━━━ PROVIDED RECORDS

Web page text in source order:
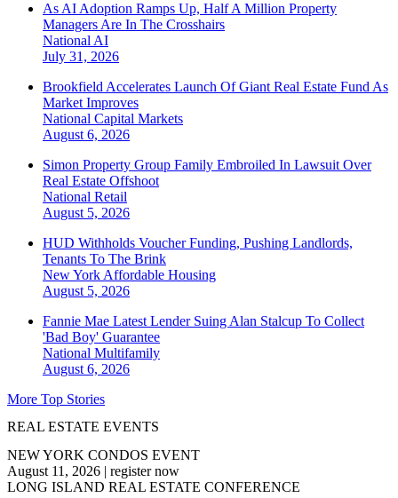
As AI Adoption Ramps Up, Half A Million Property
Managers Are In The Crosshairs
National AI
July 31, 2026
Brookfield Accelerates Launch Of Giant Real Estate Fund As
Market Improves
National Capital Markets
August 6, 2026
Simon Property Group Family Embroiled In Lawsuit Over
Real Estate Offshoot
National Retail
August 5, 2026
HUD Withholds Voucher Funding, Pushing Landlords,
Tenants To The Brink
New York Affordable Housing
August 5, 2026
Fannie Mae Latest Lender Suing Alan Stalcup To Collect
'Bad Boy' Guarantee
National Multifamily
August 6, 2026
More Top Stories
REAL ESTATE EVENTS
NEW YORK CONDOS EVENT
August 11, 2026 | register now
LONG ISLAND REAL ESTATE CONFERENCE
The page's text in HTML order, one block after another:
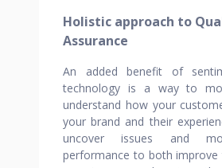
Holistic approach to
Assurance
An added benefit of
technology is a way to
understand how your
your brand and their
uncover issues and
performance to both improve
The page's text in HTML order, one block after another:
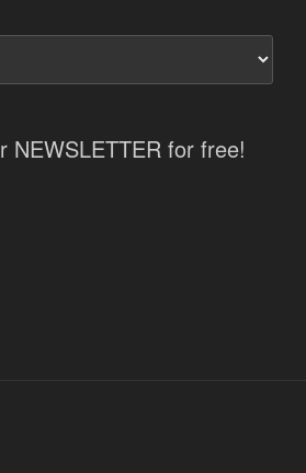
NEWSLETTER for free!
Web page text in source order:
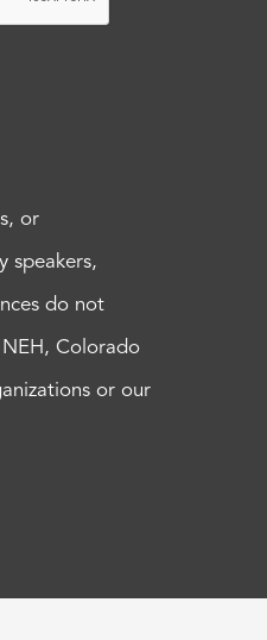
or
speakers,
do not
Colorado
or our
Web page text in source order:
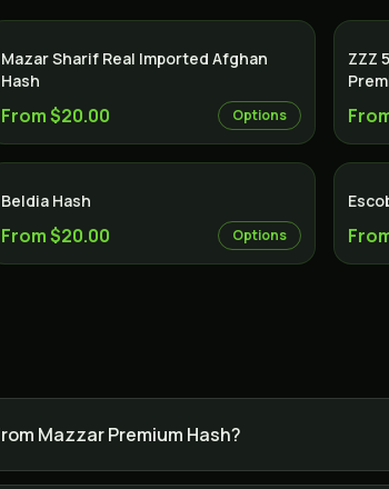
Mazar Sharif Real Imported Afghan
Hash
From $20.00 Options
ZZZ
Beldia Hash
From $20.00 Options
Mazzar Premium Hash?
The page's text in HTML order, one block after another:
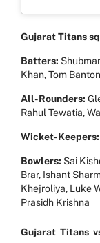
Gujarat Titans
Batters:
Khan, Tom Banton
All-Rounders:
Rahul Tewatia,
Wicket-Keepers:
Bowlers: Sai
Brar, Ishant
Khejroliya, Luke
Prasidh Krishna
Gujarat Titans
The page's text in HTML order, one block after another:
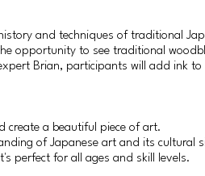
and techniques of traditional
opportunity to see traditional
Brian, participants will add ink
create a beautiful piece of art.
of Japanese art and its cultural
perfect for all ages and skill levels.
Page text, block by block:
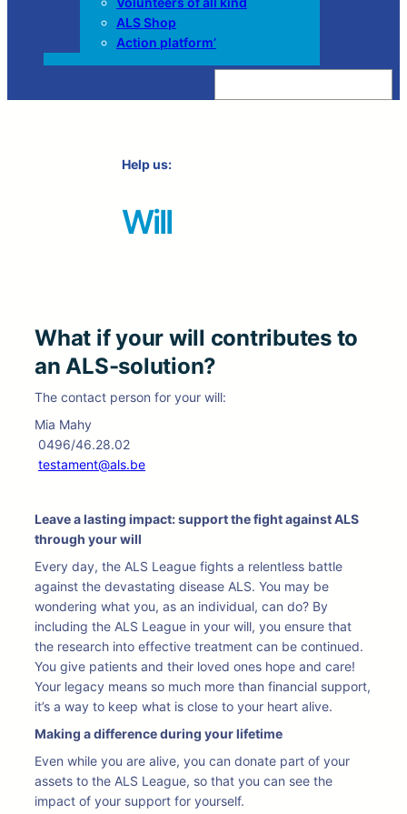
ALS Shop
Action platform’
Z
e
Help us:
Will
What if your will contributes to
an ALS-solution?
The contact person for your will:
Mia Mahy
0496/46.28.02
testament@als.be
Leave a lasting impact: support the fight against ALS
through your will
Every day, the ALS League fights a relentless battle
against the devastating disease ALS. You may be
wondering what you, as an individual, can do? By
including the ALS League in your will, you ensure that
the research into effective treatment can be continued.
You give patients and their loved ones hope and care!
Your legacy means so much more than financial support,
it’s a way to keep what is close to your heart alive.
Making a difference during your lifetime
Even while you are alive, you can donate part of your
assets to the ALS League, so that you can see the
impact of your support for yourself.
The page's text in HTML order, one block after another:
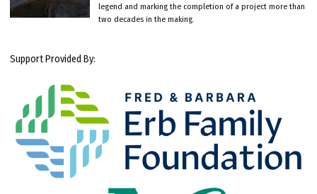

━━━━━━

• _ACTIVITY_
Nothing but the text is wanted: repeat the data above exactly, without its images.

• _WRITTEN RESPONSE_
Web page text in source order:
As AI Adoption Ramps Up, Half A Million Property
Managers Are In The Crosshairs
National AI
July 31, 2026
Brookfield Accelerates Launch Of Giant Real Estate Fund As
Market Improves
National Capital Markets
August 6, 2026
Simon Property Group Family Embroiled In Lawsuit Over
Real Estate Offshoot
National Retail
August 5, 2026
HUD Withholds Voucher Funding, Pushing Landlords,
Tenants To The Brink
New York Affordable Housing
August 5, 2026
Fannie Mae Latest Lender Suing Alan Stalcup To Collect
'Bad Boy' Guarantee
National Multifamily
August 6, 2026
More Top Stories
REAL ESTATE EVENTS
NEW YORK CONDOS EVENT
August 11, 2026 | register now
LONG ISLAND REAL ESTATE CONFERENCE
The page's text in HTML order, one block after another:
Holistic approach to
Assurance
An added benefit of
technology is a way to
understand how your
your brand and their
uncover issues and
performance to both improve
The page's text in HTML order, one block after another:
NEWSLETTER for free!
Web page text in source order:
or
speakers,
do not
Colorado
or our
Web page text in source order:
Mazar Sharif Real Imported Afghan
Hash
From $20.00 Options
ZZZ
Beldia Hash
From $20.00 Options
Mazzar Premium Hash?
The page's text in HTML order, one block after another:
Gujarat Titans
Batters:
Khan, Tom Banton
All-Rounders:
Rahul Tewatia,
Wicket-Keepers:
Bowlers: Sai
Brar, Ishant
Khejroliya, Luke
Prasidh Krishna
Gujarat Titans
The page's text in HTML order, one block after another:
and techniques of traditional
opportunity to see traditional
Brian, participants will add ink
create a beautiful piece of art.
of Japanese art and its cultural
perfect for all ages and skill levels.
Page text, block by block:
ALS Shop
Action platform’
Z
e
Help us:
Will
What if your will contributes to
an ALS-solution?
The contact person for your will:
Mia Mahy
0496/46.28.02
testament@als.be
Leave a lasting impact: support the fight against ALS
through your will
Every day, the ALS League fights a relentless battle
against the devastating disease ALS. You may be
wondering what you, as an individual, can do? By
including the ALS League in your will, you ensure that
the research into effective treatment can be continued.
You give patients and their loved ones hope and care!
Your legacy means so much more than financial support,
it’s a way to keep what is close to your heart alive.
Making a difference during your lifetime
Even while you are alive, you can donate part of your
assets to the ALS League, so that you can see the
impact of your support for yourself.
The page's text in HTML order, one block after another:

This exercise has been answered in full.